A breakdown of employees includes 12 in Arkansas and 10 in Oklahoma with seven more in Texas and one in Michigan. An additional four hires are joining the firm in June and two start later this month.

Within three years the company plans to add 30 jobs in Oklahoma as part of that state’s 21st Century Quality Jobs Program. According to a report in the Tulsa World, the program could generate about $4.7 million in payroll tax rebates for capSpire.

By mastering the commodities risk management software used by energy companies, capSpire found a consulting niche. That opened up doors into other areas of consulting and eventually led to the development of Gravitate, software aimed at streamlining communication between wholesale commodity marketers and their clients.

Through relationships built with energy companies, other consulting opportunities have opened up, including an 18-month project with ConAgra. Hardcastle and Scharf are hopeful a dip of the toe in the consumer packaged goods market will become a full-fledged dive as the company works toward a $10 million revenue projection for 2014.

“In the last decade, consumer packaged goods companies have been focused on decomposing their price risk,” Hardcastle said. “It requires taking a finished product and breaking it down to the raw materials that are assembled to create it. This gives them an accurate view of what the raw materials costs are and allows them to implement hedging programs to lock in prices for their customers.

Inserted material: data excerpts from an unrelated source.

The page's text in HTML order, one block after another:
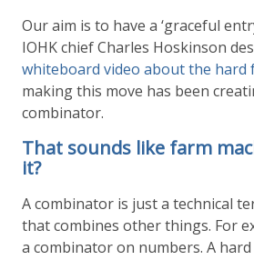
Our aim is to have a ‘graceful
IOHK chief Charles Hoskinson
whiteboard video about the hard
making this move has been
combinator.
That sounds like farm
it?
A combinator is just a technical
that combines other things. For
a combinator on numbers. A
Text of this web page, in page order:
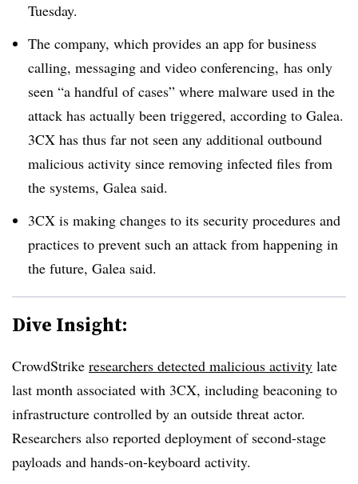
Tuesday.
The company, which provides an app for business
calling, messaging and video conferencing, has only
seen “a handful of cases” where malware used in the
attack has actually been triggered, according to Galea.
3CX has thus far not seen any additional outbound
malicious activity since removing infected files from
the systems, Galea said.
3CX is making changes to its security procedures and
practices to prevent such an attack from happening in
the future, Galea said.
Dive Insight:
CrowdStrike researchers detected malicious activity late
last month associated with 3CX, including beaconing to
infrastructure controlled by an outside threat actor.
Researchers also reported deployment of second-stage
payloads and hands-on-keyboard activity.
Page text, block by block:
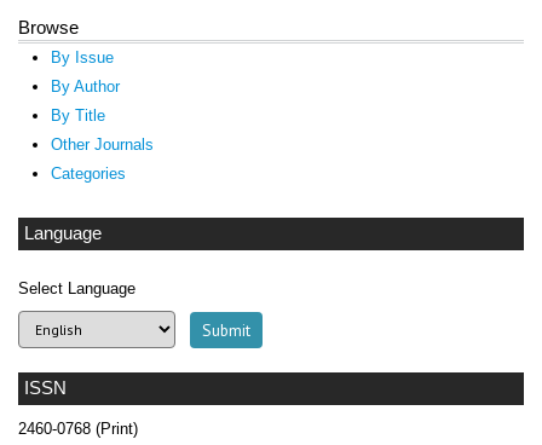
ISSN
2460-0768 (Print)
Browse
By Issue
By Author
By Title
Other Journals
Categories
Language
Select Language
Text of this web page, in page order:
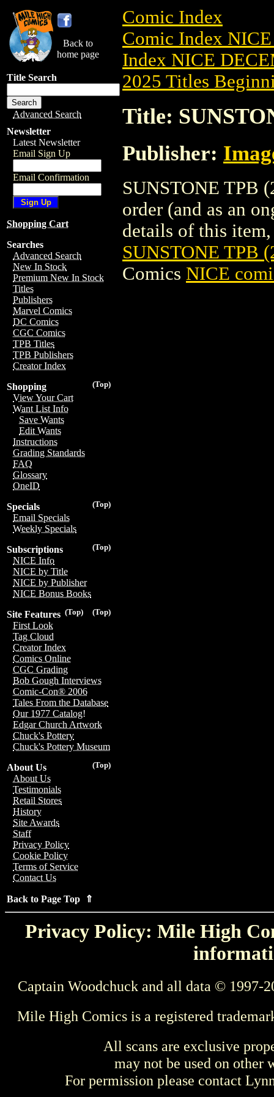
Back to
home page
Title Search
Advanced Search
Newsletter
Latest Newsletter
Email Sign Up
Email Confirmation
Shopping Cart
Searches
Advanced Search
New In Stock
Premium New In Stock
Titles
Publishers
Marvel Comics
DC Comics
CGC Comics
TPB Titles
TPB Publishers
Creator Index
(Top)
Shopping
View Your Cart
Want List Info
Save Wants
Edit Wants
Instructions
Grading Standards
FAQ
Glossary
OneID
(Top)
Specials
Email Specials
Weekly Specials
(Top)
Subscriptions
NICE Info
NICE by Title
NICE by Publisher
NICE Bonus Books
(Top)
(Top)
Site Features
First Look
Tag Cloud
Creator Index
Comics Online
CGC Grading
Bob Gough Interviews
Comic-Con® 2006
Tales From the Database
Our 1977 Catalog!
Edgar Church Artwork
Chuck's Pottery
Chuck's Pottery Museum
(Top)
About Us
About Us
Testimonials
Retail Stores
History
Site Awards
Staff
Privacy Policy
Cookie Policy
Terms of Service
Contact Us
Back to Page Top ⇑
Comic Index
Comic Index
Index NICE
2025 Titles
Title:
Publisher:
SUNSTONE TPB
order (and as an
details of this
SUNSTONE TPB
Comics NICE
Privacy Policy: Mile High
Captain Woodchuck and all data © 1997-
Mile High Comics is a registered
All scans are exclusive
may not be used on other
For permission please contact
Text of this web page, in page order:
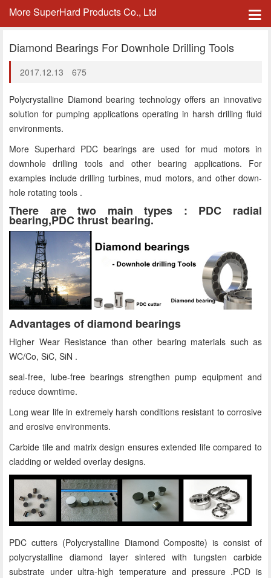
More SuperHard Products Co., Ltd
Diamond Bearings For Downhole Drilling Tools
2017.12.13 675
Polycrystalline Diamond bearing technology offers an innovative
solution for pumping applications operating in harsh drilling fluid
environments.
More Superhard PDC bearings are used for mud motors in
downhole drilling tools and other bearing applications. For
examples include drilling turbines, mud motors, and other down-
hole rotating tools .
There are two main types : PDC radial
bearing,PDC thrust bearing.
Advantages of diamond bearings
Higher Wear Resistance than other bearing materials such as
WC/Co, SiC, SiN .
seal-free, lube-free bearings strengthen pump equipment and
reduce downtime.
Long wear life in extremely harsh conditions resistant to corrosive
and erosive environments.
Carbide tile and matrix design ensures extended life compared to
cladding or welded overlay designs.
PDC cutters (Polycrystalline Diamond Composite) is consist of
polycrystalline diamond layer sintered with tungsten carbide
substrate under ultra-high temperature and pressure .PCD is
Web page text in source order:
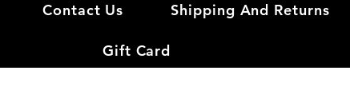
Contact Us Shipping And Returns
Gift Card
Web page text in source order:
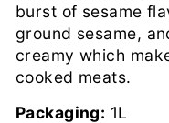
burst of sesame
ground sesame,
creamy which
cooked meats.
Packaging: 1L
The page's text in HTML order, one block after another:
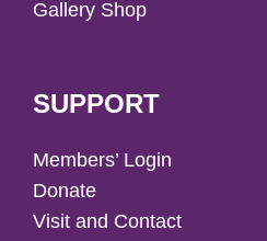
Gallery Shop
SUPPORT
Members’ Login
Donate
Visit and Contact
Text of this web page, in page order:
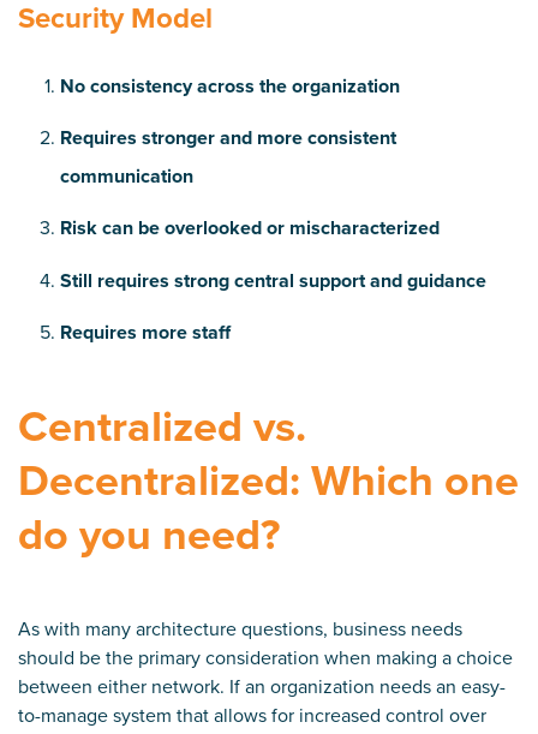
Security Model
No consistency across the organization
Requires stronger and more consistent
communication
Risk can be overlooked or mischaracterized
Still requires strong central support and guidance
Requires more staff
Centralized vs.
Decentralized: Which one
do you need?
As with many architecture questions, business needs
should be the primary consideration when making a choice
between either network. If an organization needs an easy-
to-manage system that allows for increased control over
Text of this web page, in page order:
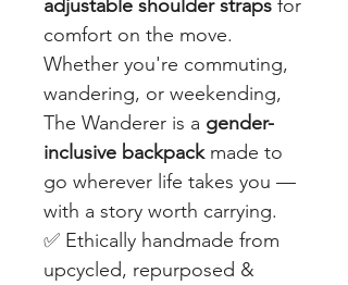
adjustable shoulder straps for
comfort on the move.
Whether you're commuting,
wandering, or weekending,
The Wanderer is a gender-
inclusive backpackmade to
go wherever life takes you —
with a story worth carrying.
✅ Ethically handmade from
upcycled, repurposed &
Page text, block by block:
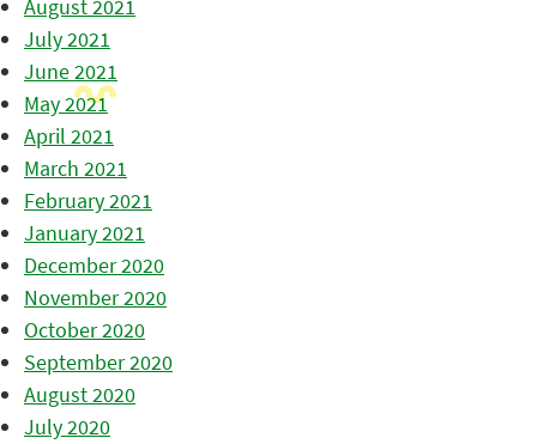
August 2021
July 2021
June 2021
May 2021
April 2021
March 2021
February 2021
January 2021
December 2020
November 2020
October 2020
September 2020
August 2020
July 2020
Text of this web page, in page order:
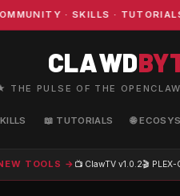
· SKILLS ·
CLAWD
THE PULSE OF THE
📖 TUTORIALS 🌐
TOOLS → 📺 ClawTV v1.0.2🎬 PLEX-
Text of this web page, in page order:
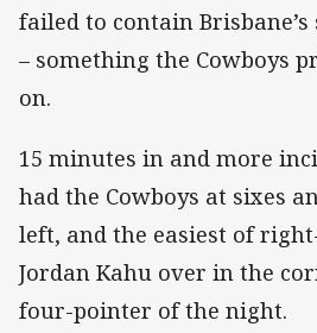
failed to contain Brisbane’s
– something the Cowboys
on.
15 minutes in and more
had the Cowboys at sixes
left, and the easiest of
Jordan Kahu over in the
four-pointer of the night.
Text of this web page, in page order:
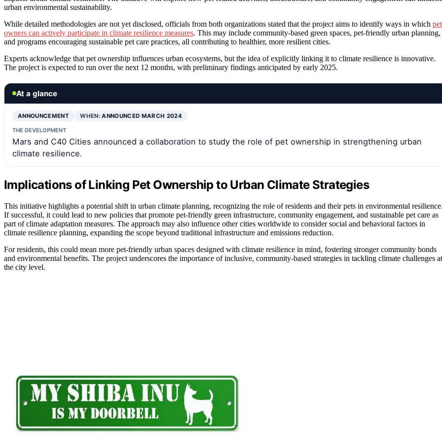
urban environmental sustainability.
While detailed methodologies are not yet disclosed, officials from both organizations stated that the project aims to identify ways in which pet
owners can actively participate in climate resilience measures. This may include community-based green spaces, pet-friendly urban planning,
and programs encouraging sustainable pet care practices, all contributing to healthier, more resilient cities.
Experts acknowledge that pet ownership influences urban ecosystems, but the idea of explicitly linking it to climate resilience is innovative.
The project is expected to run over the next 12 months, with preliminary findings anticipated by early 2025.
At a glance
ANNOUNCEMENT WHEN:ANNOUNCED MARCH 2024
THE DEVELOPMENT
Mars and C40 Cities announced a collaboration to study the role of pet ownership in strengthening urban
climate resilience.
Implications of Linking Pet Ownership to Urban Climate Strategies
This initiative highlights a potential shift in urban climate planning, recognizing the role of residents and their pets in environmental
If successful, it could lead to new policies that promote pet-friendly green infrastructure, community engagement, and sustainable pet care as
part of climate adaptation measures. The approach may also influence other cities worldwide to consider social and behavioral factors in
climate resilience planning, expanding the scope beyond traditional infrastructure and emissions reduction.
For residents, this could mean more pet-friendly urban spaces designed with climate resilience in mind, fostering stronger community bonds
and environmental benefits. The project underscores the importance of inclusive, community-based strategies in tackling climate challenges at
the city level.
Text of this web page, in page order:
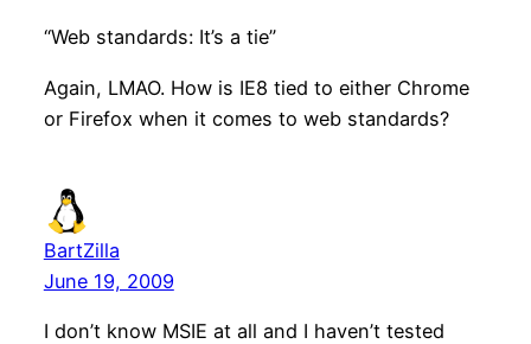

In a high-volume, low-margin business, this transparency is critical to maximize profits.”

Consumer packaged goods companies often deal with increased prices for raw materials used in a finished product. Consider the purchase price of poultry used in a TV dinner for an easy example of a problem capSpire would try to solve. A company buying chickens isn’t just paying for the chicken. Included in the price are costs incurred in getting the chicken ready to sell. Growers pay for feed. They have energy costs. All of that goes into determining the price of the chicken.

What capSpire is trying to do is help companies identify those hidden costs and the factors that can lead to spikes.

“We can help a company decompose a finished product like chicken into corn, soybean meal and energy, which allows them to go to the financial market and execute hedges to lock in their buy price,” Scharf said. “So regardless of what the market does, their commodity prices are fixed.”

By developing cost forecasts for raw materials, manufacturing and transportation and warehousing, capSpire can help a company improve its profit margin. It can take up to 30 days for companies to make those evaluations with their existing software, Scharf said. What capSpire has done is turn that month-long process into one that can take less than an hour.

This is not where Hardcastle and Scharf saw the company going when they founded it. But they see opportunities developing beyond the energy companies that have traditionally used risk management resources.

“When we started the company we were primarily focused on energy organizations,” Scharf said. “The market continues to evolve to include both consumer packaged goods companies and auto manufacturers because they recognize the importance of understanding their commodity price risk.”